A project of the Information Design Atelier

 
Felipe Castel
Information Design Atelier
Fort Lauderdale, Florida

 

The general issue of ontologies, viz. ‘How best to structure our concepts for effective computation’, leads more fundamentally to the philosophical issue of ‘Just what is computing?’. In seeking an answer, we will be touring some well-known areas within computer science.

A current issue within information design today is whether we should focus on designing information or on designing interactions [see Nathan Shedroff’s book Interaction Design, 2001]. In other words, should we design experiences or artifacts? Information Design as a field of activity intersects graphics, cognition, communication and computing, and it is a field which is about to bloom as we concentrate ever more on the notion of information.

But let’s get a better grip on the issue by considering it in the more familiar field of HCI. This component filed of computer science has struggled to establish a user-centered design framework over the years, one which considers the needs and the tasks of the users of a system, but yet it cannot [and must not] forsake the challenge of designing artifacts, products that users interact with.

This dynamic that underlies HCI generalizes to computing generally. Is it best to view what we are doing as product development or as process facilitation? The issue is a deep philosophical one, with on one side categorical ontologies of being, and on the other process philosophies a la Whitehead – although the issue goes all the way back to Aristotle and Heraclites, and before that to the wisdom of the venerable Tao Te Ching. In effect, everything can be viewed as thing or as process, depending on the perspective we decide to adopt, according to how we wish to view the phenomenon. The two views are complementary – although each leads to a certain take on the issue.

We can see this in considering information and cognition. The field of AI was built on the notion of artificial cognition – in effect the processing of conceptual elements [structural information tasks]. This very ambition is pursued today in the more trendy field of agent technologies, themselves a nice combination of artifact and process. Indeed, processes that operate on other information artifacts – as does once again all computing. This ties nicely into the traditional consideration of specifications, both structural and functional.
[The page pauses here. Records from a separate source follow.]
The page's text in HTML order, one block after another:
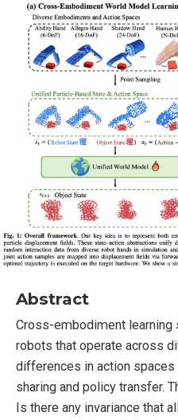
Abstract
Cross-embodiment
robots that operate across
differences in action
sharing and policy transfer.
Is there any invariance that

It all brings us back to ontologies and to the core nature of information. Ontologies are but the ways in which we carve up reality in order to understand and process it. Information, that still vague and generally misunderstood concept, is the product of that carving up. It is the representation we make of the world [in all its representational complexity]. It is the model we ascribe to in computing, the structure we create in order to make sense of the world and communicate among ourselves. Information, as must be realized, is functional, artifactual, and designed.

Why is this important? Why is it more than just academic [in the pejorative sense], more than merely an interesting philosophical issue? The crux of the matter in a nutshell is that we are moving away, rapidly and inexorably, from human computing. Computing is spilling out from the confines of user-centeredness, from its human focus.

What’s this? A scenario of robots gone wild, of computing run amuck? No, that is not the intent – although that possibility is seen as becoming ever more real, as seen through the eyes of futurists like Bill Joy [dark clouds on the horizon] or Ray Kursweil [clouds still white, but ever more potent].

The land of agents illustrates the trend well. Agents act on behalf of humans but interact not only with humans, but also with other agents as well. A program that initiates a sell of a given stock upon a certain condition acts on behalf of humans but also within a perhaps unforeseen set of circumstances that go beyond human foresight, in effect a context that is larger than the human one.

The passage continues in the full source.